When developing deep learning frameworks for medical images, both the volume and quality of the data must be considered. Particularly in the case of rare diseases, it may be impossible to collect enough patients or samples. Transfer learning and fine-tuning can be adapted even when the dataset is small. Transfer learning is a powerful and promising technique that uses pretrained DCNN models to handle tasks with different patterns. For example, transfer learning has been successfully used for brain tumor recognition [47], pneumonia diagnosis [48], and seizure classification [49]. Pre-trained DCNN uses the parameters of the network on which DCNN was trained as the initial values. On the other hand, fine-tuning can adjust the parameters of a portion or all the layers of a trained model. Pre-training and fine-tuning are known to provide better results.
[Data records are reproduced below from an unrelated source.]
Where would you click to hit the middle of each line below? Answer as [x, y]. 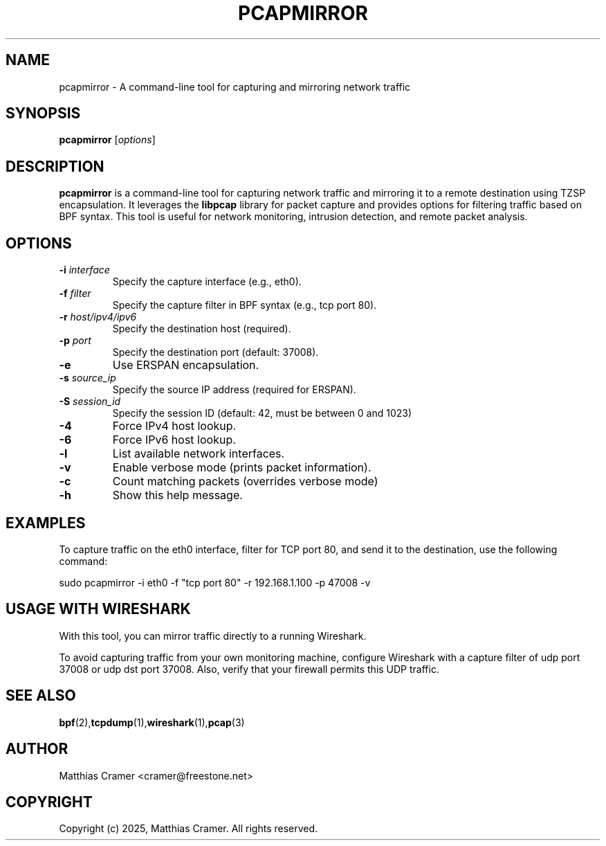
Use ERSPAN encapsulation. [186, 365]
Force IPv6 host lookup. [174, 440]
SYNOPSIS [43, 114]
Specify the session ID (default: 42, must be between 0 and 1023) [262, 413]
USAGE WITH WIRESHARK [98, 609]
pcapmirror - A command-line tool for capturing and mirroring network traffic [235, 87]
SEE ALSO [41, 696]
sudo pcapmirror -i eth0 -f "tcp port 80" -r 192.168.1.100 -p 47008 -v [215, 582]
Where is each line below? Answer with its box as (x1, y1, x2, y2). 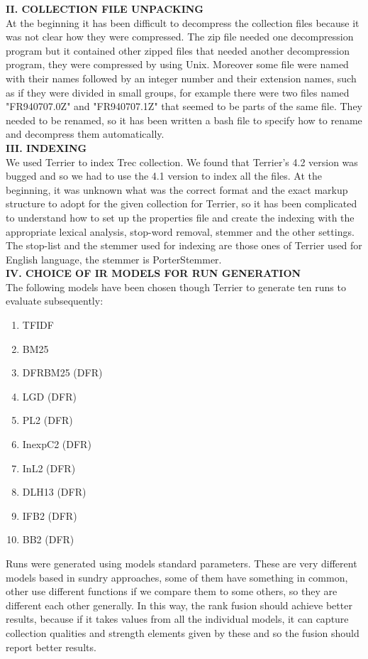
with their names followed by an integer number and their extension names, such (6, 70, 357, 85)
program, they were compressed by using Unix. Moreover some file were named (6, 57, 349, 72)
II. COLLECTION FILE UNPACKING (6, 1, 204, 16)
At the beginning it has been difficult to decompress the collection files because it (6, 15, 359, 30)
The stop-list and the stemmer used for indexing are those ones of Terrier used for (6, 238, 362, 253)
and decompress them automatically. (6, 126, 165, 141)
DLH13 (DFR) (22, 484, 87, 499)
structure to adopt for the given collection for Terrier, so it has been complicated (6, 196, 357, 211)
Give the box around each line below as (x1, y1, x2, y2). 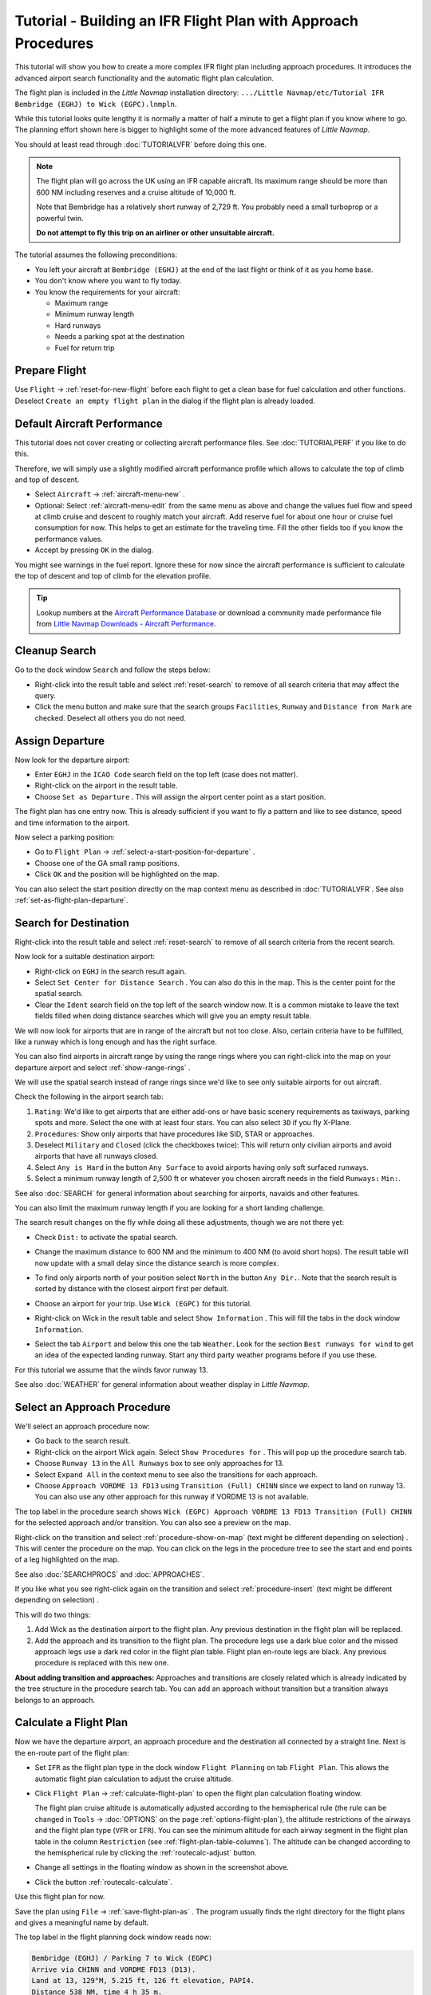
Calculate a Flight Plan (14, 1716, 129, 1729)
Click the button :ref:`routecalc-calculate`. (34, 1877, 173, 1886)
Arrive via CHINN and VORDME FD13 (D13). (31, 1965, 196, 1974)
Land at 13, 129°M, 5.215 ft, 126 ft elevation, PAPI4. (31, 1976, 255, 1985)
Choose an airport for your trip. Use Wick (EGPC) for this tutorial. (34, 1298, 252, 1308)
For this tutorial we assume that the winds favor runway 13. (14, 1365, 208, 1374)
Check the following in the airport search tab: (14, 1092, 164, 1101)
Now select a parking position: (14, 832, 115, 842)
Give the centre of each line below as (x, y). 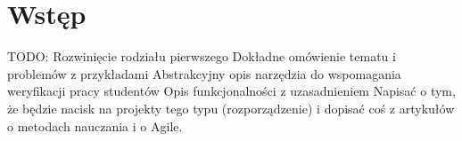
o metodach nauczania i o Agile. (95, 125)
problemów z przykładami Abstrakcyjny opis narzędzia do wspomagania (204, 73)
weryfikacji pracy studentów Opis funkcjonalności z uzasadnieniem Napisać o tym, (231, 91)
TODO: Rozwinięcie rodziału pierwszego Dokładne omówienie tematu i (202, 56)
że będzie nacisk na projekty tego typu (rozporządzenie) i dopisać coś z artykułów (231, 108)
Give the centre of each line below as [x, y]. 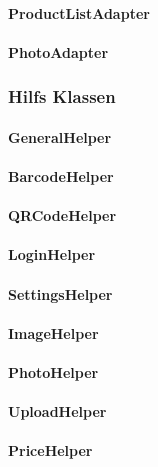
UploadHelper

In this study, the combination of both methods predicted scoliosis progression better than analysis without pre-training and fine-tuning.

The present study had several limitations that should be addressed in future studies. We only considered whole spine X-rays of 58 patients with AIS in this pilot study; integrating and analyzing the results in a larger study population would allow us to develop a more accurate system. Furthermore, although only Japanese patients with AIS were analyzed in this study, it is essential to establish the feasibility of this study among different racial groups. Furthermore, the accuracy of this prediction model must be verified through prospective follow-up studies. Finally, the ensemble method integrates multiple learning algorithms and obtains better prediction performance than using a single learning algorithm.

Conclusions

Successful treatment of AIS remains a challenging and complex issue for orthopedic surgeons. Therefore, we developed a clinically accessible predictive model for the risk of disease progression that can facilitate the planning of timely interventions to treat AIS during early clinical visits. In addition, predicting the prognosis of skeletally immature patients with mild scoliosis can help establish new evidence for early therapeutic intervention.